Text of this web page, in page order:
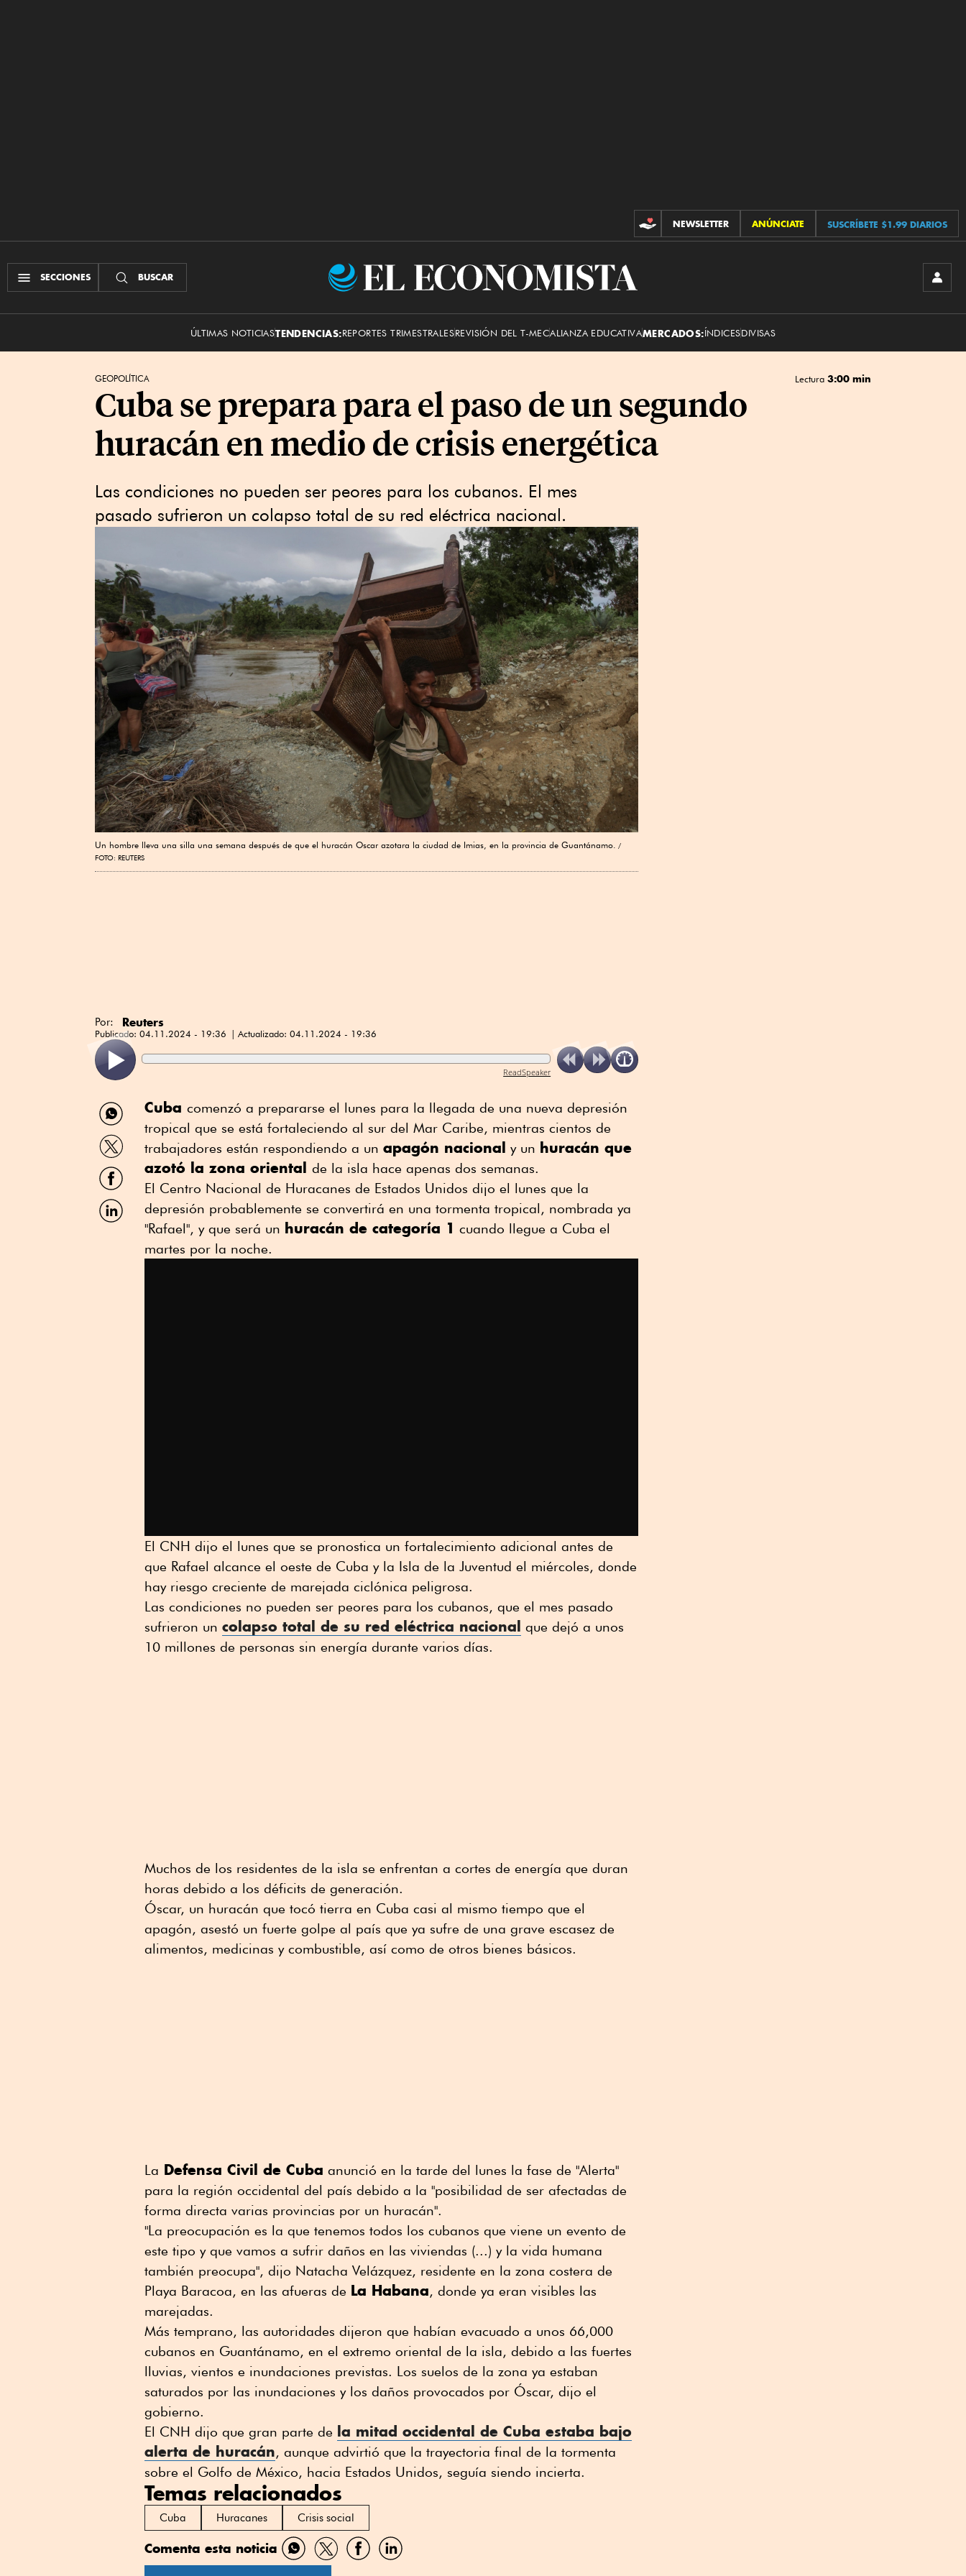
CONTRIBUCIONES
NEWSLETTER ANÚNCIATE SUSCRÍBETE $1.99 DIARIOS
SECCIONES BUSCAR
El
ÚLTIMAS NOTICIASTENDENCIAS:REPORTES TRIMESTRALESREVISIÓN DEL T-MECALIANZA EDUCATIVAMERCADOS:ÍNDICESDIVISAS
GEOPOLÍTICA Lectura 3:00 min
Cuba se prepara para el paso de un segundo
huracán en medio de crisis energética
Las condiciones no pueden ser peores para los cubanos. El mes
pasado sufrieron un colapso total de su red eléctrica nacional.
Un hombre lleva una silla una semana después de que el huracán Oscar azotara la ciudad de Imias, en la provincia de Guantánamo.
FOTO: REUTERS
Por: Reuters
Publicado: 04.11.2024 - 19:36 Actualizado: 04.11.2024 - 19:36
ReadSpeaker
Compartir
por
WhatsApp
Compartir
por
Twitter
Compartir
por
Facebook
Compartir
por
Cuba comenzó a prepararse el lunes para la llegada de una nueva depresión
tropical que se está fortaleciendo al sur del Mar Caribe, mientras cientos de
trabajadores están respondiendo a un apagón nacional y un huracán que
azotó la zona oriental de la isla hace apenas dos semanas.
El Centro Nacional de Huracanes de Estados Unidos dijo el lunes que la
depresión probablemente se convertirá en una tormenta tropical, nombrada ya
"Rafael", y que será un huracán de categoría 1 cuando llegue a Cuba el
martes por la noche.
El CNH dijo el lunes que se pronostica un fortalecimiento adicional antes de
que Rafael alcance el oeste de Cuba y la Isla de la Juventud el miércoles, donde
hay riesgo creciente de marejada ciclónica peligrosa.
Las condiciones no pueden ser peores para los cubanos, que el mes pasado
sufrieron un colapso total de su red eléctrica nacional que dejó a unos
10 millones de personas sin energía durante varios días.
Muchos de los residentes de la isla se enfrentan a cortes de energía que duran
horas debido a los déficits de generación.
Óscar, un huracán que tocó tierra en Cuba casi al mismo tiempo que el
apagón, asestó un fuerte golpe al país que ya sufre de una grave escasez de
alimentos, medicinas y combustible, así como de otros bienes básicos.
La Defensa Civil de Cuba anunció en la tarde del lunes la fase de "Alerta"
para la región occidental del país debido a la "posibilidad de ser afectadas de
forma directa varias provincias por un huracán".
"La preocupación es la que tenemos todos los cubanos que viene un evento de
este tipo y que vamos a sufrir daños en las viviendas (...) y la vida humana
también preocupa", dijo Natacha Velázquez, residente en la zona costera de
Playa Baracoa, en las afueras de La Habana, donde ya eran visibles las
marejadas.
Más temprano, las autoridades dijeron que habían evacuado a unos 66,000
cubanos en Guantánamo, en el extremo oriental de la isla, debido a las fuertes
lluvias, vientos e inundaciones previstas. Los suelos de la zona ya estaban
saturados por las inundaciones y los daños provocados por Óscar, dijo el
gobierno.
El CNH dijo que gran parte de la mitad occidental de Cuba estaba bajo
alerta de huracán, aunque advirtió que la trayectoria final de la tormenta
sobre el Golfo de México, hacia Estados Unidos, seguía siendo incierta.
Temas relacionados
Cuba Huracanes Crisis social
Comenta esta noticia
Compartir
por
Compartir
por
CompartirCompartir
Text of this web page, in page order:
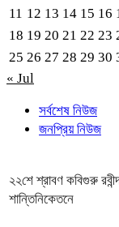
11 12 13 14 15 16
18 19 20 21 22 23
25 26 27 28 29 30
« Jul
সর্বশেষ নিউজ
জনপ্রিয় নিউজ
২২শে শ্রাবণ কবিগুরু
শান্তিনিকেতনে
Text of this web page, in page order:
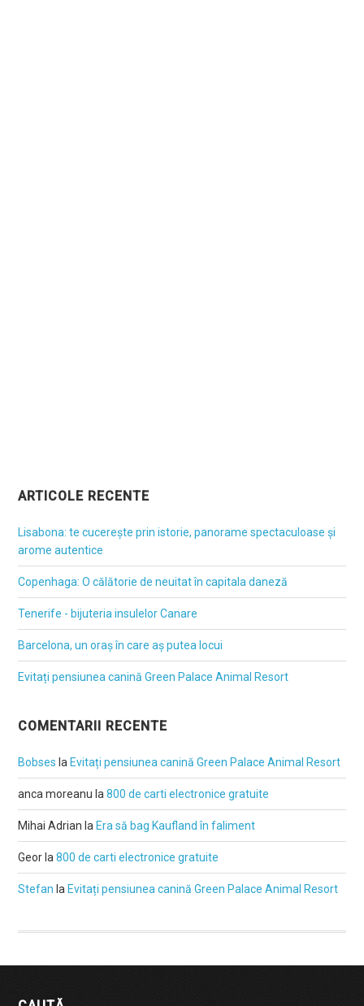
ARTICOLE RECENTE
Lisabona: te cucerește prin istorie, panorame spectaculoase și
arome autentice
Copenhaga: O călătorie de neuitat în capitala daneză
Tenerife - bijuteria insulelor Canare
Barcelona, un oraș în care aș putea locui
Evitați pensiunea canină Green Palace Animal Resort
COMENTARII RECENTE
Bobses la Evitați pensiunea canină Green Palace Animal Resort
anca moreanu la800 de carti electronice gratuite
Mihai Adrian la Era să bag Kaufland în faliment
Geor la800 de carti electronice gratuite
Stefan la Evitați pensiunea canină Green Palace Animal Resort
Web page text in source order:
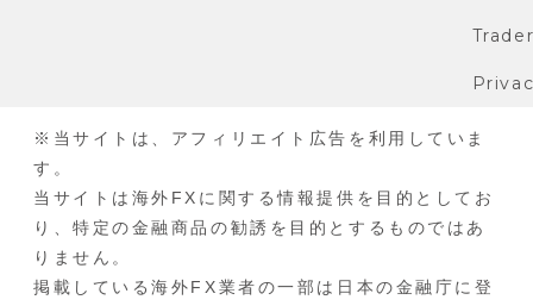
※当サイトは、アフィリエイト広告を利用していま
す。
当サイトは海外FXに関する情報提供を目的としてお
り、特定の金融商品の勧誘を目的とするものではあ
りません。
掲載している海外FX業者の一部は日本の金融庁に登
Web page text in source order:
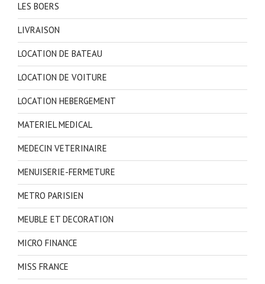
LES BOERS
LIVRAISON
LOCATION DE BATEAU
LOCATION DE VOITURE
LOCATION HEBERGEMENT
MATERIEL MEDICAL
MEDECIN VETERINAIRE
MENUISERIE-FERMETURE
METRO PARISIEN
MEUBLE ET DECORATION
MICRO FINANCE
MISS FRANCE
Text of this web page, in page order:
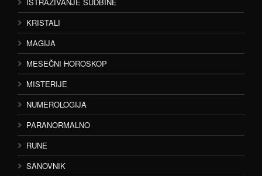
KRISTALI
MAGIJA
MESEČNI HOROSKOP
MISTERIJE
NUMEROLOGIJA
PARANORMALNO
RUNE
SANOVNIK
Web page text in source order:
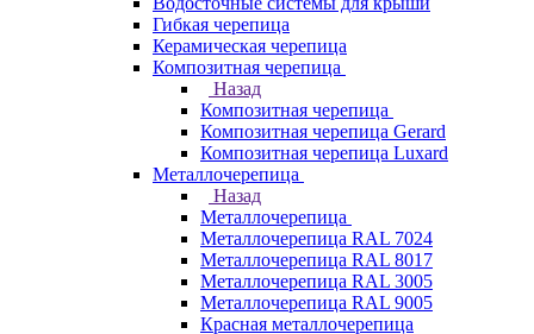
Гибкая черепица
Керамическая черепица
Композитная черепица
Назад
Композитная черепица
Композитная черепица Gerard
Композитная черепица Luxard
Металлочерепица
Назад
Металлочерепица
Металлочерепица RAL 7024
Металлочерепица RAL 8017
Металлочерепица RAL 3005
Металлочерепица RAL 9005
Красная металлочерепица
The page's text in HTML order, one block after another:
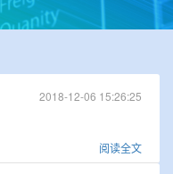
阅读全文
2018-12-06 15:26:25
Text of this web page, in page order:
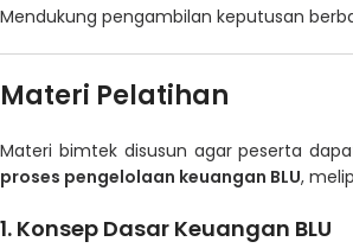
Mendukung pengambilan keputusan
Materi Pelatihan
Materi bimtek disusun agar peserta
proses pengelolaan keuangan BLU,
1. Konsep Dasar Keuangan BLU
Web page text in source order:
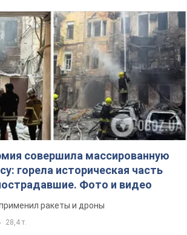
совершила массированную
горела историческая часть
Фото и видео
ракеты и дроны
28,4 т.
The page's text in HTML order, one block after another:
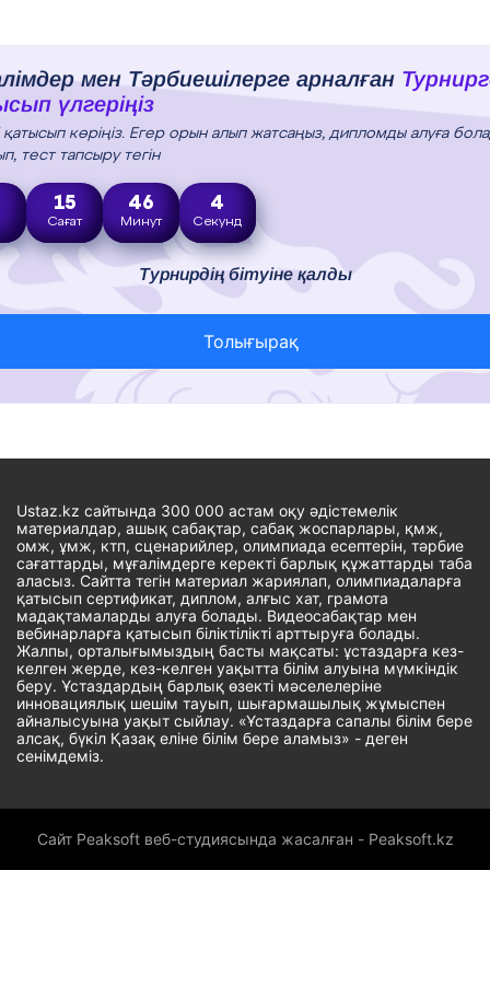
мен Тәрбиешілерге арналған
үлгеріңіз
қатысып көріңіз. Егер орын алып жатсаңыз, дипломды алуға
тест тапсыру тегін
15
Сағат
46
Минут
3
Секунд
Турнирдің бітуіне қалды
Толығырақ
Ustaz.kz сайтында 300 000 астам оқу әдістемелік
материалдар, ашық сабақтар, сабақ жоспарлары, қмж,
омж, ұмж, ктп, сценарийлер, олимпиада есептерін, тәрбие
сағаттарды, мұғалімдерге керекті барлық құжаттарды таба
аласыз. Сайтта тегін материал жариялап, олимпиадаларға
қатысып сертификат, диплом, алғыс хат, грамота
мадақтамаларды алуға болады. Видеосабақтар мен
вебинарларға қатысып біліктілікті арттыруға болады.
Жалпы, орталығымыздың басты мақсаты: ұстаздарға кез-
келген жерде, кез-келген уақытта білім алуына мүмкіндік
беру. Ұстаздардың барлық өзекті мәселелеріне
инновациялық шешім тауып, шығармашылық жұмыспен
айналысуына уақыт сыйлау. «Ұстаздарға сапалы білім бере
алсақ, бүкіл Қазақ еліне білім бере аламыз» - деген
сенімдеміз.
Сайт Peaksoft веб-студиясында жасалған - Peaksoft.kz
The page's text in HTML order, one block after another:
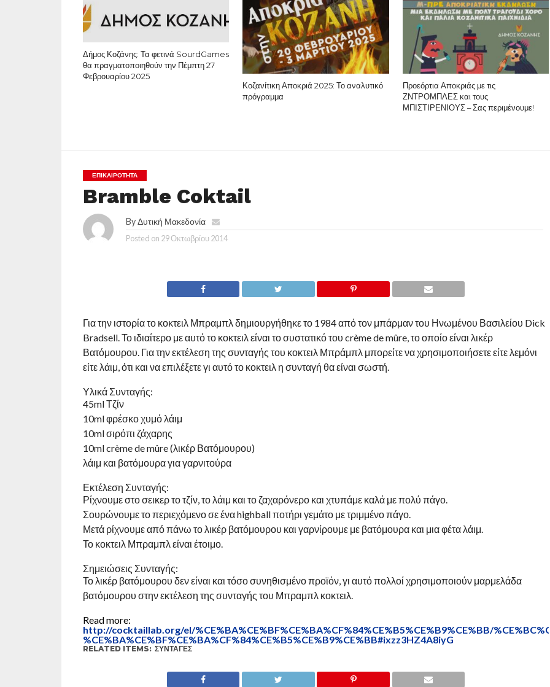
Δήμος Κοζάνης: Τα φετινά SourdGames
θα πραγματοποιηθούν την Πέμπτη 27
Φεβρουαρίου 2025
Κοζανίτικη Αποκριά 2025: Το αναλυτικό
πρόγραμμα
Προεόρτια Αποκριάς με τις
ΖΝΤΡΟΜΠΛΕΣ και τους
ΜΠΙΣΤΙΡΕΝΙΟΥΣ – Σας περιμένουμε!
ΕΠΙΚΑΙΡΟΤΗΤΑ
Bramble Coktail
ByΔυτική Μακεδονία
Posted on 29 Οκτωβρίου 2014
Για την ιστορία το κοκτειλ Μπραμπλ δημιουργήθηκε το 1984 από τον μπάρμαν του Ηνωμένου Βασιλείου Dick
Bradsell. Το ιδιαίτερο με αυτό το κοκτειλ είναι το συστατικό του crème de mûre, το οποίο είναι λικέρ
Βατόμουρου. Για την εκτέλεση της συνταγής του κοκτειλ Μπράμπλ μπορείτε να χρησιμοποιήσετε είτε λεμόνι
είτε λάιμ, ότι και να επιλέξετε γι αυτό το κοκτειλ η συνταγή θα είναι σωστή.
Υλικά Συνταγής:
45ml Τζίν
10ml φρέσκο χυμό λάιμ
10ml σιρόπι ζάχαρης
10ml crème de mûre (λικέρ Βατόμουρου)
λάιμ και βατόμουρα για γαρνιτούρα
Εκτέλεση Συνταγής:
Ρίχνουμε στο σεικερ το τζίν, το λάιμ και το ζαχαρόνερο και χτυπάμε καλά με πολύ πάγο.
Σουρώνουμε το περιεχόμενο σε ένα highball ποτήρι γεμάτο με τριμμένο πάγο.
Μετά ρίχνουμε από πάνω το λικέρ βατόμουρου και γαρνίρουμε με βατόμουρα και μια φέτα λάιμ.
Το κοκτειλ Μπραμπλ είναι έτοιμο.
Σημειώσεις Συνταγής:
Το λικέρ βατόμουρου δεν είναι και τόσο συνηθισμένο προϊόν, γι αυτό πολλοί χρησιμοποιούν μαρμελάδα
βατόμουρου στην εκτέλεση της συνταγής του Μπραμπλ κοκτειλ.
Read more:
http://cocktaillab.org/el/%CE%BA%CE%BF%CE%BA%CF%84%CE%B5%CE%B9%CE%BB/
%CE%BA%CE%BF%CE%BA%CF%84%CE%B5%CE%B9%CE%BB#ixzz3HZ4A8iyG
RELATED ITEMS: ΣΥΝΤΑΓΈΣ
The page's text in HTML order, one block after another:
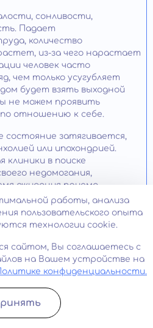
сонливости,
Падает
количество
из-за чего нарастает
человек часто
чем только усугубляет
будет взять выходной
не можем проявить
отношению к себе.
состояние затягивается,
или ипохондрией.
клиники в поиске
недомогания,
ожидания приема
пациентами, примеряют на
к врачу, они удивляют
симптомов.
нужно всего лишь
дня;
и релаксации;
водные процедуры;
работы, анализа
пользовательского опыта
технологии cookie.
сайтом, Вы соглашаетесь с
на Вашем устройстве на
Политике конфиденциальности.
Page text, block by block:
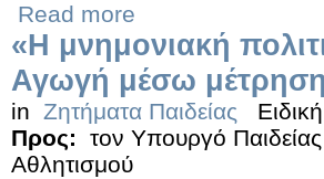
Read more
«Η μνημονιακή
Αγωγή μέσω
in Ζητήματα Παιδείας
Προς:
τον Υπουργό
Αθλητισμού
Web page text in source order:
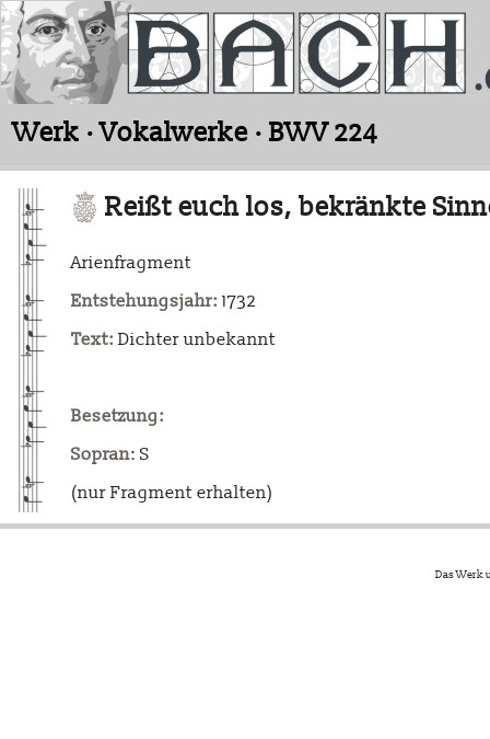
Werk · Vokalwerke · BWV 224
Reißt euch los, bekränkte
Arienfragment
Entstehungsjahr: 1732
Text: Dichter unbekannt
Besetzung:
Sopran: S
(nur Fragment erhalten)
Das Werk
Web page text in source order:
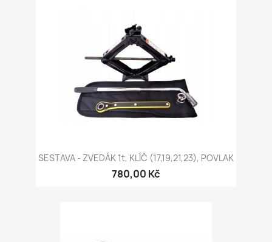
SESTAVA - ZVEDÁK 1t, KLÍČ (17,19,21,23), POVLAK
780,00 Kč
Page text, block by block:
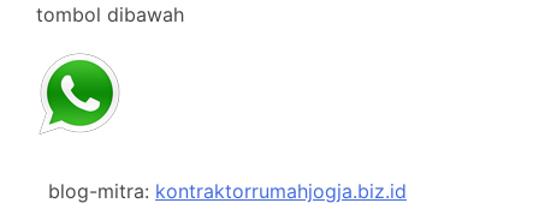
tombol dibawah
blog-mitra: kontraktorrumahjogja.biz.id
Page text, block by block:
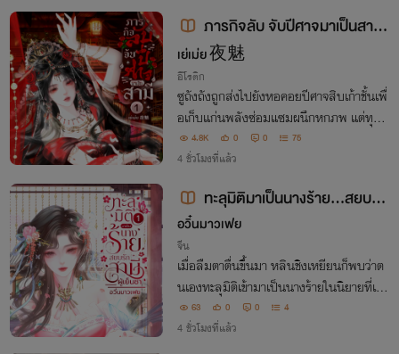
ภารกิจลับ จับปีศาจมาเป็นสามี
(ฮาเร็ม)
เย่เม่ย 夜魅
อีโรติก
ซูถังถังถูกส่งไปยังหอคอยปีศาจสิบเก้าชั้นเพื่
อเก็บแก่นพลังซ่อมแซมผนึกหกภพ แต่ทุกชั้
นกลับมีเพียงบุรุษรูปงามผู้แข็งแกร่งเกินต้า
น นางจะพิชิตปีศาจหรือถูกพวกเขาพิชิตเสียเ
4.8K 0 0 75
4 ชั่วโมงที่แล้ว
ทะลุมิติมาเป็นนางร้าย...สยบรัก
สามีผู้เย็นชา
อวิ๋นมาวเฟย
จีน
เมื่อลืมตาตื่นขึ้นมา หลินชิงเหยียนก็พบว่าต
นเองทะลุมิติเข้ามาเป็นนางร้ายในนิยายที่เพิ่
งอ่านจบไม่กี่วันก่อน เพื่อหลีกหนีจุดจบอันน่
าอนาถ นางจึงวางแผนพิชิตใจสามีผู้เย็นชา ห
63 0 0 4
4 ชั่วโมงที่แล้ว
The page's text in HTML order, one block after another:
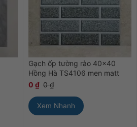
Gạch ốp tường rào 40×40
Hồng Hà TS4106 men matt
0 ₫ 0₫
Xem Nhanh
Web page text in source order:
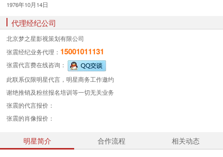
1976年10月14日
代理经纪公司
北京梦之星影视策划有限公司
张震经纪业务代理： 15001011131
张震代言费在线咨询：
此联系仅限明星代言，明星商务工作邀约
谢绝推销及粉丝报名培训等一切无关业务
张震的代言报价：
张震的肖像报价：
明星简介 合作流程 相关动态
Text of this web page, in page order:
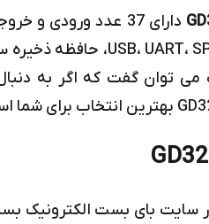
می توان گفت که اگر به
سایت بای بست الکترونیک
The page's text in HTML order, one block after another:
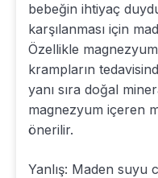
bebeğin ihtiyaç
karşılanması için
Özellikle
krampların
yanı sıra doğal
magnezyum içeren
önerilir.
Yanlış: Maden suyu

Aim of the task:
Give back every line of the listing where the word "debido" shows up.

Exercise answer:
horas debido a los déficits de generación.
para la región occidental del país debido a la "posibilidad de ser afectadas de
cubanos en Guantánamo, en el extremo oriental de la isla, debido a las fuertes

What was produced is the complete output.